| Your task |
Line by line, set down the records below from the first line through the line containing "terminal it is". Omit the pictures.

Extracted data entries:

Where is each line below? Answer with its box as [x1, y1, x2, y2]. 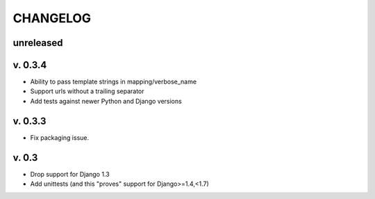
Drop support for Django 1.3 [30, 170, 110, 178]
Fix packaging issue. [30, 133, 90, 142]
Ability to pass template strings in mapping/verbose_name [30, 77, 197, 86]
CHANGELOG [12, 10, 92, 26]
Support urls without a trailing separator [30, 87, 145, 95]
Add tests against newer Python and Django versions [30, 97, 182, 105]
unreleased [12, 37, 63, 49]
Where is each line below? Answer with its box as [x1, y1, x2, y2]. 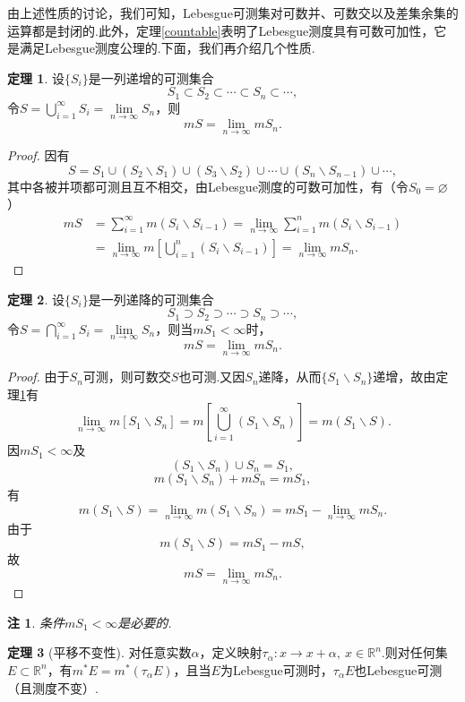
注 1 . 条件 [7, 612, 65, 631]
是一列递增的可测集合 [88, 68, 214, 87]
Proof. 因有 [7, 146, 70, 165]
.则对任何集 [381, 643, 448, 662]
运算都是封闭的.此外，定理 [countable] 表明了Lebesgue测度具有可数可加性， [7, 21, 435, 39]
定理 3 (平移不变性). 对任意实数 [7, 643, 192, 662]
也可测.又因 [178, 367, 245, 386]
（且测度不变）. [7, 678, 99, 697]
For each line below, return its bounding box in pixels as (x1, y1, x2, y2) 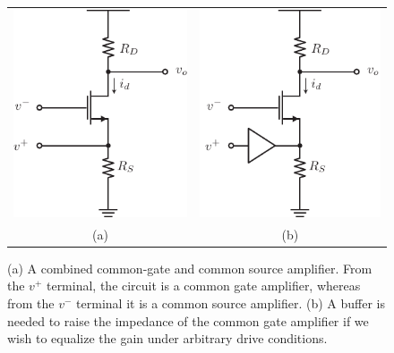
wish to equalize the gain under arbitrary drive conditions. (7, 329, 328, 348)
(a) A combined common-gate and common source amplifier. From (7, 258, 373, 277)
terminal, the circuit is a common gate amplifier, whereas (46, 276, 361, 295)
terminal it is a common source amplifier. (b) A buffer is (76, 293, 386, 312)
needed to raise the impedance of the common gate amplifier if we (7, 311, 369, 330)
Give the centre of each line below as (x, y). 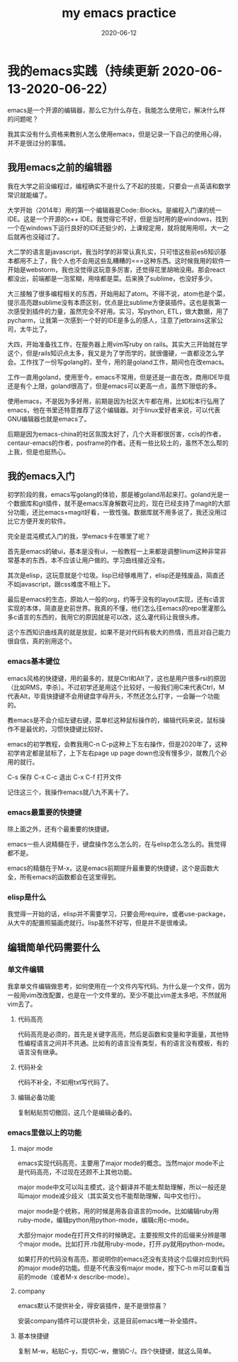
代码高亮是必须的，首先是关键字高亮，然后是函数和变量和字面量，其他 (120, 1034)
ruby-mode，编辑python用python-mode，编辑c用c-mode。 (105, 1220)
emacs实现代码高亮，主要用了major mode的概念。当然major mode (115, 1163)
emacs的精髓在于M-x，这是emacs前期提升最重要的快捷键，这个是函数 (110, 868)
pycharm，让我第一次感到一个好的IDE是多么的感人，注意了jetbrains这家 (112, 320)
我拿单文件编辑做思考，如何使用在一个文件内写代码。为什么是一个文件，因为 (119, 986)
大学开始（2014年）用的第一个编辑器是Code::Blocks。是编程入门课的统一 (114, 210)
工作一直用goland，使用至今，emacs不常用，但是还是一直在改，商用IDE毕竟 (119, 377)
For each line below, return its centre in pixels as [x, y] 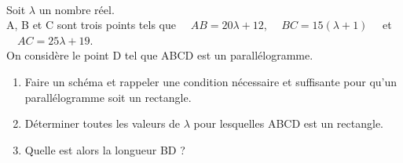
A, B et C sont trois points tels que [91, 25]
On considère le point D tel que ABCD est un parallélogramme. [160, 55]
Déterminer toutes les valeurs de [103, 123]
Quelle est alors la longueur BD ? [105, 149]
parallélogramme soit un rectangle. [108, 97]
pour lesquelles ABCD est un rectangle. [288, 123]
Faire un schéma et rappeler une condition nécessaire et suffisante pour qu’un [211, 81]
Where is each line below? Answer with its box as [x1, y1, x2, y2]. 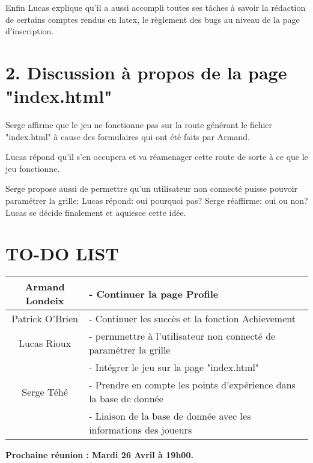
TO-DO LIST [5, 241, 119, 266]
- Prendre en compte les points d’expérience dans [89, 378, 296, 392]
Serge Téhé [22, 384, 68, 399]
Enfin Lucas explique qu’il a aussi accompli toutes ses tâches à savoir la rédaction [5, 1, 306, 13]
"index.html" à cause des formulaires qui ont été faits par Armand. [5, 130, 250, 143]
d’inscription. [5, 25, 54, 37]
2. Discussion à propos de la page [5, 60, 287, 84]
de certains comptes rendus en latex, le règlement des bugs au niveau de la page [5, 13, 300, 25]
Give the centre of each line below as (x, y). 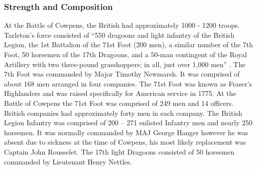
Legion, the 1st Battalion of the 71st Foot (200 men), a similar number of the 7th (128, 44)
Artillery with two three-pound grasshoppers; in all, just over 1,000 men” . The (125, 64)
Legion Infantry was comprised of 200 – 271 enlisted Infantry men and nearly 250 (128, 123)
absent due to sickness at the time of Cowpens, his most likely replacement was (125, 142)
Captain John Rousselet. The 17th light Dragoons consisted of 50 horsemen (119, 151)
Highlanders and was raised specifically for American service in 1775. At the (120, 93)
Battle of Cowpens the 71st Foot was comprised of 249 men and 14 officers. (119, 103)
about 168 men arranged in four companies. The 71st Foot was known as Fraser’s (128, 83)
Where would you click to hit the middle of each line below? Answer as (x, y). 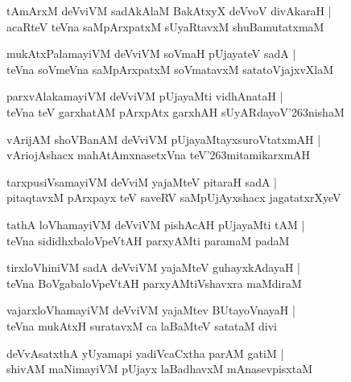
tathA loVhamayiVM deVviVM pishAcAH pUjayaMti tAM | (156, 224)
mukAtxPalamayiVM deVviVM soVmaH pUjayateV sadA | (151, 53)
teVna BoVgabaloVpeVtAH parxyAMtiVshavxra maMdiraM (154, 283)
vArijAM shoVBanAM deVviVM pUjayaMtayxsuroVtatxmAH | (164, 139)
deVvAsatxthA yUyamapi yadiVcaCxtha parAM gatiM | (145, 353)
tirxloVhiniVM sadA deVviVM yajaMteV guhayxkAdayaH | (153, 267)
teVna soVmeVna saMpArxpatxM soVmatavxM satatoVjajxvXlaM (170, 69)
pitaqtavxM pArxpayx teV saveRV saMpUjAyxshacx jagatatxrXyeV (174, 197)
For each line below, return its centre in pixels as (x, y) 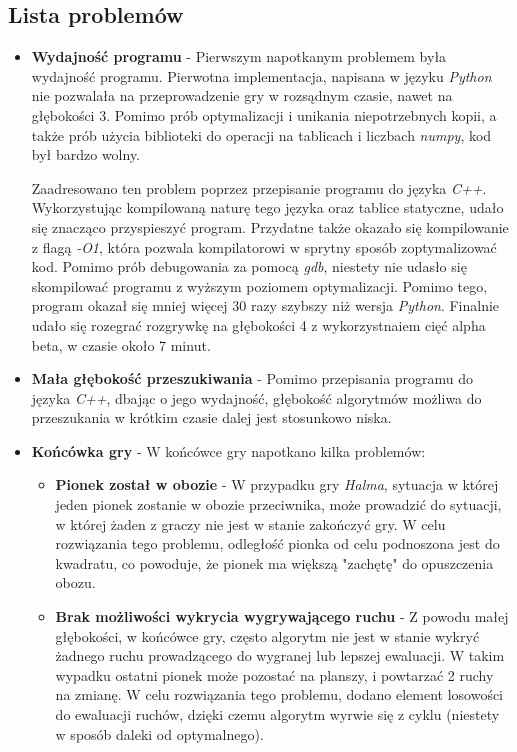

| Task solution |
Where is each line below? Answer with its box as [x1, y1, x2, y2]. 
Drop support for Django 1.3 [30, 170, 110, 178]
Fix packaging issue. [30, 133, 90, 142]
Ability to pass template strings in mapping/verbose_name [30, 77, 197, 86]
CHANGELOG [12, 10, 92, 26]
Support urls without a trailing separator [30, 87, 145, 95]
Add tests against newer Python and Django versions [30, 97, 182, 105]
unreleased [12, 37, 63, 49]
Where is each line below? Answer with its box as [x1, y1, x2, y2]. 
注 1 . 条件 [7, 612, 65, 631]
是一列递增的可测集合 [88, 68, 214, 87]
Proof. 因有 [7, 146, 70, 165]
.则对任何集 [381, 643, 448, 662]
运算都是封闭的.此外，定理 [countable] 表明了Lebesgue测度具有可数可加性， [7, 21, 435, 39]
定理 3 (平移不变性). 对任意实数 [7, 643, 192, 662]
也可测.又因 [178, 367, 245, 386]
（且测度不变）. [7, 678, 99, 697]
For each line below, return its bounding box in pixels as (x1, y1, x2, y2) 
wish to equalize the gain under arbitrary drive conditions. (7, 329, 328, 348)
(a) A combined common-gate and common source amplifier. From (7, 258, 373, 277)
terminal, the circuit is a common gate amplifier, whereas (46, 276, 361, 295)
terminal it is a common source amplifier. (b) A buffer is (76, 293, 386, 312)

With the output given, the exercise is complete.